The present analysis was based on individuals with complete data on age, sex, body mass index (BMI), season of blood sampling, 25(OH)D concentration, vital status at follow-up and follow-up-time (which was at least one day). Participants with missing data were excluded from the analysis and we performed no data imputation. Detailed study descriptions, including all covariate definitions, are presented in the appendix in S1 File. All cohort studies were conducted in accordance with the declaration of Helsinki and written informed consent was obtained from all participants.

Participant involvement

No participants were involved in setting the research question or the outcome measures, nor were they involved in developing plans for design, or implementation of the study. No participants were asked to advise on interpretation or writing up of results. Easily comprehensible parts of the results will be disseminated to the public at http://www.odin-vitd.eu/.
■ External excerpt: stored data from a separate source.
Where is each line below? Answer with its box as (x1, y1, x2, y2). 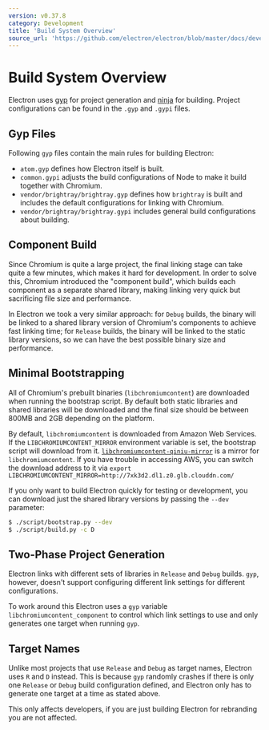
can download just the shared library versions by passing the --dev (8, 494, 230, 504)
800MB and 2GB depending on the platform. (8, 413, 155, 423)
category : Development (8, 19, 84, 27)
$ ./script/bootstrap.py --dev (8, 518, 113, 526)
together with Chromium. (19, 181, 102, 190)
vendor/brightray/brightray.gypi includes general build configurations (19, 206, 256, 216)
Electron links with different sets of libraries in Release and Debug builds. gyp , (8, 569, 259, 578)
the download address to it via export (8, 463, 132, 472)
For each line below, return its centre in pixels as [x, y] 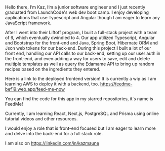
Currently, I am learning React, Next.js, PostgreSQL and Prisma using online [82, 113]
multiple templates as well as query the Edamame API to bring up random [80, 64]
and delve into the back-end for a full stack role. [54, 133]
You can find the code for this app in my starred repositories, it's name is [79, 99]
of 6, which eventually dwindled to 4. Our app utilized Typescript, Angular [80, 38]
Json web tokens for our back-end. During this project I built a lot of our [78, 48]
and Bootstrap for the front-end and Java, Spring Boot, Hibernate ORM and [82, 43]
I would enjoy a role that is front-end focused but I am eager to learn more [81, 128]
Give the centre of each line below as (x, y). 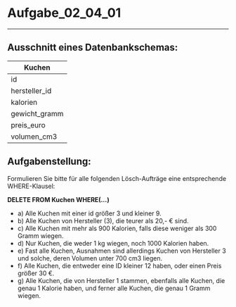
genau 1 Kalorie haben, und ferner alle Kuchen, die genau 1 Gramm (114, 288)
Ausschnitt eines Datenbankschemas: (93, 48)
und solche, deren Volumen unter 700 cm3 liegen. (90, 258)
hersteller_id (31, 91)
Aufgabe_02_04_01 (64, 13)
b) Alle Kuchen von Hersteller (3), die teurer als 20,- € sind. (103, 220)
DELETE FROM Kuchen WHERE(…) (59, 199)
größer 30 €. (36, 273)
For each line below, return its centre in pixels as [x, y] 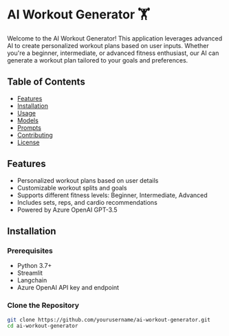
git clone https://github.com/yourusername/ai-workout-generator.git [109, 320]
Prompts [29, 127]
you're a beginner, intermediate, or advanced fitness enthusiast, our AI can [113, 53]
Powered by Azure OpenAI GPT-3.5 [67, 210]
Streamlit [30, 273]
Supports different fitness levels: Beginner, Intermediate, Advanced [112, 195]
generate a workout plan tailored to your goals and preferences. [98, 60]
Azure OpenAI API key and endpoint [68, 288]
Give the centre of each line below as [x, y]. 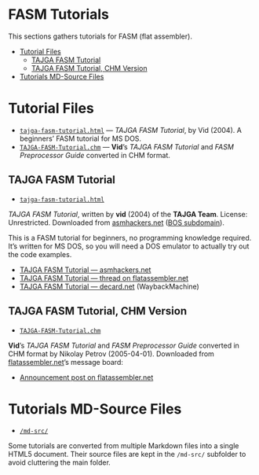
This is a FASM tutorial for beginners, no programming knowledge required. [130, 237]
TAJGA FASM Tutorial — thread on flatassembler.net [104, 278]
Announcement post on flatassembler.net [86, 377]
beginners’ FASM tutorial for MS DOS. [80, 138]
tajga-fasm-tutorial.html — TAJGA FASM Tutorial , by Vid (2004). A [130, 130]
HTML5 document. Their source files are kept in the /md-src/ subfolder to [127, 455]
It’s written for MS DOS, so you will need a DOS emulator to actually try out [129, 246]
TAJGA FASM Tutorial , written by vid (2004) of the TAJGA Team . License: [128, 214]

Standardization of 25(OH)D

In line with the VDSP protocol we conducted a sampling procedure to select a subset of 100–150 bio-banked serum samples from each individual cohort study to re-analyze 25(OH)D using a standardized and CDC-certified liquid chromatography-tandem mass spectrometry (LC- MS/MS) method, traceable to the United States NIST and RMPs standards.[13,14] The re-analysed 25(OH)D values were used to develop master regression equations for each cohort study which were used to re-calibrate existing 25(OH)D measurements according to the RMPs.[13,14] The NHS cohort had no previous 25(OH)D measurements and was analysed in full.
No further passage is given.